Fue cuando adolescente    que perdí una religión

que solo adoptamos    en pro de mi educación

y así nos afiliamos,    por la evangelización,

al rito protestante    que nos fue una bendición.


Pasé de la apatía    al refugio y al solaz

que se encuentra en la iglesia;    me di todo, y pertinaz,

a servir mi nueva grey,    ignoré el suspicaz

instinto que decía    que todo eso era falaz.


Duró solo unos años.    No fue alguna ocasión

lo que me hizo abdicar,    fue más bien una erosión

paulatina, y segura,    que reveló la ficción

que sostenía todo;    elegí la maldición


sobre el proselitismo,    sobre la intolerancia

que se opone al progreso,    y que con arrogancia

socava al diferente    —quizá desde la infancia.
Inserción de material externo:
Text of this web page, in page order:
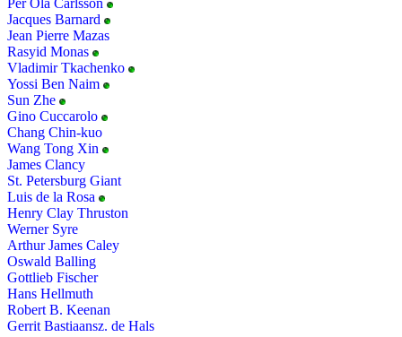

un día cualquiera me fui,    y mantuve mi distancia.



Viernes Santo


Perseguido por fantasmas

y por los ácidos miasmas

de mi craso y mortal error,

perdona a tu siervo Señor.


En la inmediata penumbra

a la que uno se acostumbra

la paz sucedió al estupor

— perdona a tu siervo Señor.


Con el tiempo y la distancia,

la amenaza sin sustancia,

poco a poco perdí el temor:

perdona a tu siervo Señor.


Leyendo libros profanos

entre ángeles urbanos

encontré vano mi clamor:

‘perdona a tu siervo Señor’.


Pronto ateo por mi duda,

luego vuelto en pos del Buda,

de todo un poco un desertor;

perdona a tu siervo Señor.


Descubrí que para algunos

esos cultos ovejunos

no son piedad, sino horror;

perdona a tu pueblo Señor.


Y a otros igual de humanos

los eleva lo cristiano

—uno y otro merece honor;

perdona a tu pueblo Señor.


Nuestra responsabilidad

es pía y sabia humanidad;

no por miedo, sino amor.

perdona a tu Señor, pueblo.


Ya sin ira y sin vergüenza

mi vida apenas comienza

en la ceniza del pavor.

Perdona.


Domingo de Pascua


Las tardes sudorosas en un carro

con el sol en la ventana

y el ensueño de las playas esfumado

al final de la semana

un rito familiar que ahora extraño

en esta vida lejana.


La mañana luchando con el sueño

para hacer nuestras maletas;

las calles polvorientas de San Pedro

y el llegar a las casetas

que anuncian el fin de la ciudad, el duelo

por estas veladas asuetas. 


El carro raudo cruzando las montañas

en los caminos sinuosos

entre el agreste Cortés y Comayagua

llena de pinos frondosos;

a las doce hemos cruzado La Barca

y esperan almuerzos dichosos.


Ya a los pies del Cerro Azul Meámbar

comenzamos nuestro rito

desperezar, buscar zapatos y parar

a comer pescado frito;

no en las casetas moscosas de mi infancia

—en el restaurante bonito.


En estas mesas y aquellos años,

esperando la comida,

absorto, perturbado o ensimismado

cuestionándome la vida

por amor o religión, todo privado,

siempre pena autoinflingida.


Epifanías musicales mínimas

o lecturas existenciales

culpa transubstanciada en sabiduría

al cabo de años iguales

todo esto en horas vespertinas

y en atascos viales.


Y  ya de noche llegando a los pinares,

en lontananza la ciudad:

amenaza de regreso a los afanes

y a la perenne ansiedad.

Mas la dulce recurrencia de esas tardes

para qué más eternidad.


Perdí a un dios y lo volví a encontrar

en cada semana santa

no en los templos o en el extraño ritual

que aún con razón me espanta

sino en los míos y su amor fundamental

que hoy me hace falta, tanta.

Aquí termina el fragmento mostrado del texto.